Model adjustment options in Sketchfab
Model adjustment options in Sketchfab

These were particularly useful for replicating the gold shine on the Mummy mask – at this stage it’s more about artificially replicating the appearance of materials, textures and surfaces, rather than capturing a one-to-one likeness through the camera lens itself.  Here’s the final result on Sketchfab with some added audio commentary from Dr Daniel Potter, Assistant Curator.

More capture

After our session in the studio, we headed into the National Museum of Scotland to see what else could be captured. Again, it was surprisingly quick to capture the image sets for objects on display (and out of cases). Keeping your focal length the same for all the images was one of Tom’s key tips.

3D photogrammetry cpature
Tom capturing more objects in the Museum

I was really pleased with the comparable quality of the final images from these “in-situ” objects, especially the Weituo statue (shown above) and the detailed head of the Giant Deer specimen in the Grand Gallery.

Some quick thoughts

It’s easier than you think: we spent a morning together and managed to capture and create eight models of different objects.

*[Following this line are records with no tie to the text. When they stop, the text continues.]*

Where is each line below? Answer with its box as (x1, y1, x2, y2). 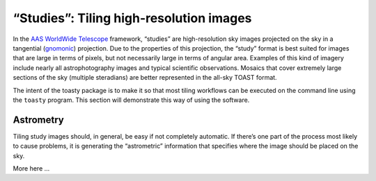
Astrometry (13, 114, 64, 126)
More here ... (13, 164, 50, 173)
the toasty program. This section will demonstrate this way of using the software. (13, 96, 250, 104)
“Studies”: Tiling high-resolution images (13, 10, 252, 26)
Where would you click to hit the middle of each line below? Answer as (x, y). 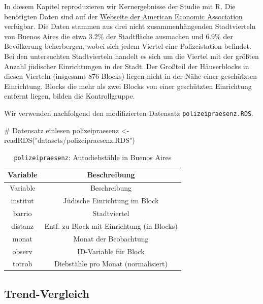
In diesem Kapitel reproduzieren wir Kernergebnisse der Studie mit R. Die (120, 6)
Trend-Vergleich (47, 293)
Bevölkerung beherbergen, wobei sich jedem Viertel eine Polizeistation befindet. (128, 46)
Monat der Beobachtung (111, 238)
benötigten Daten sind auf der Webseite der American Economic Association (123, 16)
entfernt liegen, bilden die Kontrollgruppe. (70, 96)
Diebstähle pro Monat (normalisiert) (111, 264)
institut (22, 201)
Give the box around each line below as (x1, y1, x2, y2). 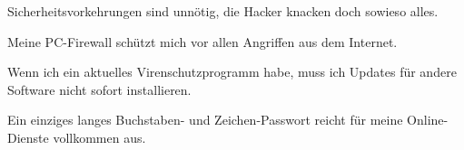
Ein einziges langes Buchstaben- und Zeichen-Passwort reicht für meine (7, 110, 403, 129)
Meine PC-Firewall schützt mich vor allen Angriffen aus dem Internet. (7, 32, 398, 51)
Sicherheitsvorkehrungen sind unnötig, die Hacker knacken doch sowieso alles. (7, 2, 439, 20)
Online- (407, 110, 449, 129)
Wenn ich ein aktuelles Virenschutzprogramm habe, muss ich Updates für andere (7, 62, 457, 81)
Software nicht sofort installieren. (7, 80, 192, 98)
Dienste (7, 127, 49, 146)
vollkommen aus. (53, 127, 146, 146)
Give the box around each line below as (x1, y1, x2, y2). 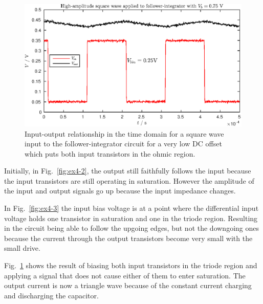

The quality is great: although not the same as traditional photography, the amount of control you have in the photogrammetry software and on Sketchfab means that you can replicate the look of different materials, colours and surfaces to a high-degree of accuracy.

Controlling your photographic environment helps: if you can work in a studio setting with turntables and controlled lighting it can speed up the process and lead to higher quality outputs.

3D can add value: rather than replacing traditional photographic capture as the way to document collections, 3D is another way to capture an object that can add value and reveal objects in new ways – for example, allowing people to look behind and under objects, as well as experience them in a VR environment (a VR viewing option is built into the Sketchfab player).

There are other ways: the technique we used isn’t the only way to create accurate 3D models. Here’s Orla Peach-Power with Benjamin Geary from UCC laser scanning the Ballachulish figure at the Collection Centre recently (we’ll share the model here or online when it’s published).

Next steps…

This is us taking the first steps towards producing this type of content ourselves. There are a few hurdles to overcome around resourcing, the tech set-up and adopting an open licensing model, but I would love to capture more objects in our museum spaces (Dolly the Sheep?).

We’re also thinking about how we can feature 3D models in both exhibitions and the permanent galleries to really enhances a visitor’s experience, understanding and appreciation of the real object in front of them.

A big thank you here goes to Tom at Sketchfab, our photographers Neil McLean and Mary Freeman, Assistant Curator Dr Daniel Potter (star of our recent contactless donations experience) who accessed a range of objects from the Ancient Egypt Collections, selecting a range of different materials and textures for us to test.